Information shown:

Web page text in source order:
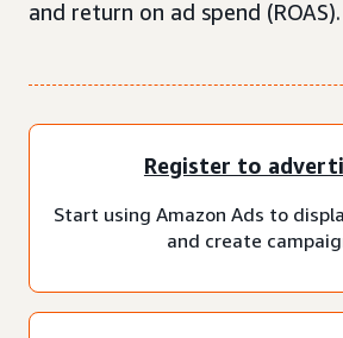
and return on ad spend (ROAS).
Register to
Start using Amazon Ads to
and create
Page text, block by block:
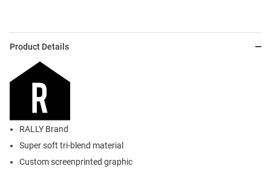
Product Details
RALLY Brand
Super soft tri-blend material
Custom screenprinted graphic
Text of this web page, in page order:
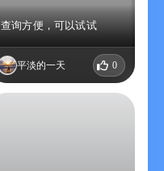
查询方便，可以试试
平淡的一天 0
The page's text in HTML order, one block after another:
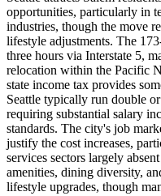
opportunities, particularly in
industries, though the move
lifestyle adjustments. The
three hours via Interstate 5,
relocation within the Pacific
state income tax provides
Seattle typically run double
requiring substantial salary
standards. The city's job
justify the cost increases,
services sectors largely
amenities, dining diversity,
lifestyle upgrades, though
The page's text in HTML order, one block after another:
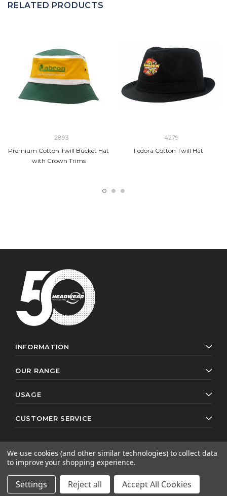
RELATED PRODUCTS
2893
Premium Cotton Twill Bucket Hat
with Crown Trims
4279
Fedora Cotton Twill Hat
INFORMATION
OUR RANGE
USAGE
CUSTOMER SERVICE
© 2026 Headwear Professionals. All rights reserved.
Website byAB Web Developers
We use cookies (and other similar technologies) to collect data
to improve your shopping experience.
Settings Reject all Accept All Cookies
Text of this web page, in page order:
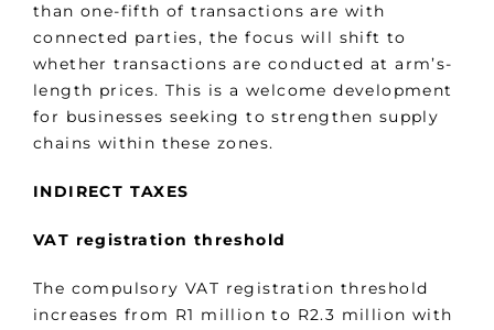
than one-fifth of transactions are with
connected parties, the focus will shift to
whether transactions are conducted at arm’s-
length prices. This is a welcome development
for businesses seeking to strengthen supply
chains within these zones.
INDIRECT TAXES
VAT registration threshold
The compulsory VAT registration threshold
increases from R1 million to R2.3 million with
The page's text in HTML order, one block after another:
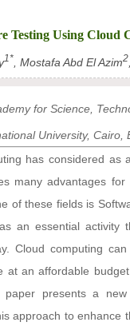
Testing Using Cloud
1* , Mostafa Abd El Azim2
for Science,
University, Cairo,
has considered as
many advantages
of these fields is
an essential
Cloud computing
at an affordable
presents a
approach to enhance
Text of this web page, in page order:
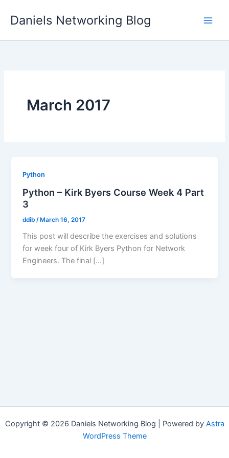
Daniels Networking Blog
March 2017
Python
Python – Kirk Byers Course Week 4 Part
3
ddib /March 16, 2017
This post will describe the exercises and solutions
for week four of Kirk Byers Python for Network
Engineers. The final […]
Copyright © 2026 Daniels Networking Blog | Powered by Astra
WordPress Theme
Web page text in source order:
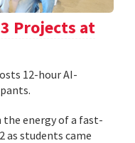
Projects at
12-hour AI-
the energy of a fast-
as students came
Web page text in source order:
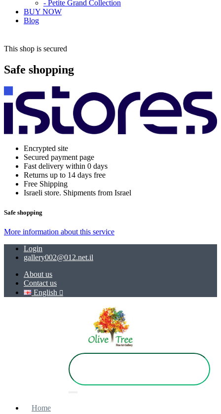
- Petite Grand Collection
BUY NOW
Blog
This shop is secured
Safe shopping
Encrypted site
Secured payment page
Fast delivery within 0 days
Returns up to 14 days free
Free Shipping
Israeli store. Shipments from Israel
Safe shopping
More information about this service
Login
gallery002@012.net.il
About us
Contact us
English
Home
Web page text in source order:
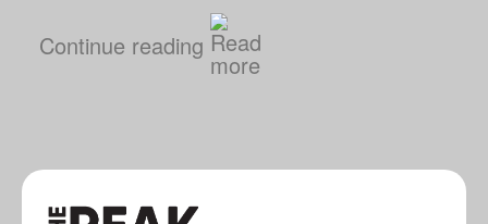
Continue reading
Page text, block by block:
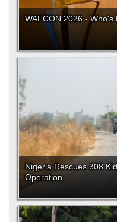
WAFCON 2026 -
Nigeria Rescues 308
Operation
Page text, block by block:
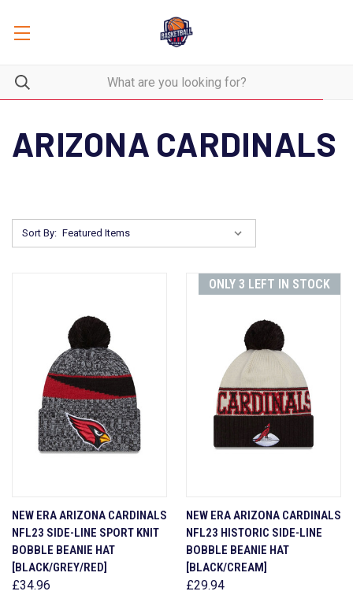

What is expected: No image belongs in the copy. Transcribe the full listing verbatim.

Written answer:
Web page text in source order:
and return on ad spend (ROAS).
Register to
Start using Amazon Ads to
and create
Page text, block by block:
Product Details
RALLY Brand
Super soft tri-blend material
Custom screenprinted graphic
Text of this web page, in page order:
查询方便，可以试试
平淡的一天 0
The page's text in HTML order, one block after another:
opportunities, particularly in
industries, though the move
lifestyle adjustments. The
three hours via Interstate 5,
relocation within the Pacific
state income tax provides
Seattle typically run double
requiring substantial salary
standards. The city's job
justify the cost increases,
services sectors largely
amenities, dining diversity,
lifestyle upgrades, though
The page's text in HTML order, one block after another:
RELATED PRODUCTS
2893
Premium Cotton Twill Bucket Hat
with Crown Trims
4279
Fedora Cotton Twill Hat
INFORMATION
OUR RANGE
USAGE
CUSTOMER SERVICE
© 2026 Headwear Professionals. All rights reserved.
Website byAB Web Developers
We use cookies (and other similar technologies) to collect data
to improve your shopping experience.
Settings Reject all Accept All Cookies
Text of this web page, in page order:
than one-fifth of transactions are with
connected parties, the focus will shift to
whether transactions are conducted at arm’s-
length prices. This is a welcome development
for businesses seeking to strengthen supply
chains within these zones.
INDIRECT TAXES
VAT registration threshold
The compulsory VAT registration threshold
increases from R1 million to R2.3 million with
The page's text in HTML order, one block after another:
Testing Using Cloud
1* , Mostafa Abd El Azim2
for Science,
University, Cairo,
has considered as
many advantages
of these fields is
an essential
Cloud computing
at an affordable
presents a
approach to enhance
Text of this web page, in page order:
Daniels Networking Blog
March 2017
Python
Python – Kirk Byers Course Week 4 Part
3
ddib /March 16, 2017
This post will describe the exercises and solutions
for week four of Kirk Byers Python for Network
Engineers. The final […]
Copyright © 2026 Daniels Networking Blog | Powered by Astra
WordPress Theme
Web page text in source order:
Projects at
12-hour AI-
the energy of a fast-
as students came
Web page text in source order:
- Petite Grand Collection
BUY NOW
Blog
This shop is secured
Safe shopping
Encrypted site
Secured payment page
Fast delivery within 0 days
Returns up to 14 days free
Free Shipping
Israeli store. Shipments from Israel
Safe shopping
More information about this service
Login
gallery002@012.net.il
About us
Contact us
English
Home
Web page text in source order:
Continue reading
Page text, block by block:
WAFCON 2026 -
Nigeria Rescues 308
Operation
Page text, block by block:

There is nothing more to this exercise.